## Work required
Could you find every line in the entries below that holds the word "ایران" and copy it?

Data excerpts
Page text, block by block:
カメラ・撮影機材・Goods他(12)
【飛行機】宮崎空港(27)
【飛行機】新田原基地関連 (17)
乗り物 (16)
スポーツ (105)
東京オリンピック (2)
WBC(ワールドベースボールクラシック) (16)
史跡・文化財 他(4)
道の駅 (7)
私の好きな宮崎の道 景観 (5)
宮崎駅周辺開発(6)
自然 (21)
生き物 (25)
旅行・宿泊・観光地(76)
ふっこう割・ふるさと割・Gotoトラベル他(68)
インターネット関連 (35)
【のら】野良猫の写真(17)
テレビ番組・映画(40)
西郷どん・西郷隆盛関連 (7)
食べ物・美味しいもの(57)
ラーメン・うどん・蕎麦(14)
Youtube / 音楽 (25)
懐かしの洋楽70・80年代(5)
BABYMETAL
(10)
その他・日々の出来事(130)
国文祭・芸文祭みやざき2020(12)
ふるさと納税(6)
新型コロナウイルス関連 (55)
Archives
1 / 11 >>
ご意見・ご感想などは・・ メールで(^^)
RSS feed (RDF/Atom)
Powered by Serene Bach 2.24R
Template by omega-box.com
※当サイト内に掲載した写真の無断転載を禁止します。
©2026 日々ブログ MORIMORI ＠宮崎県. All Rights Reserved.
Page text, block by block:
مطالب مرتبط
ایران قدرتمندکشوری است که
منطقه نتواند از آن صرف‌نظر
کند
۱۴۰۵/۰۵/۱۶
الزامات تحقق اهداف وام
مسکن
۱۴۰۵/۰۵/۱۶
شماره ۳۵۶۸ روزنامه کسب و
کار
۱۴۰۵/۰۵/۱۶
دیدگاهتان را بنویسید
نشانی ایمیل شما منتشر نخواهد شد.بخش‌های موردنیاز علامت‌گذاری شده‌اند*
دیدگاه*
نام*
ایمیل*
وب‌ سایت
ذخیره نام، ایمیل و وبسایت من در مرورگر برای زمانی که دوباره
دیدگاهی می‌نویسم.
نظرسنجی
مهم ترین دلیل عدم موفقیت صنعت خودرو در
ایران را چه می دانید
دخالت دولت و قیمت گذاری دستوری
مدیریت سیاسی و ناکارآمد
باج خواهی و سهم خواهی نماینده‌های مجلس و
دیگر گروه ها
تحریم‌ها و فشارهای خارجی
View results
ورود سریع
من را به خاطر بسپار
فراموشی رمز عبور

## Answer below
ایران قدرتمندکشوری است که
ایران را چه می دانید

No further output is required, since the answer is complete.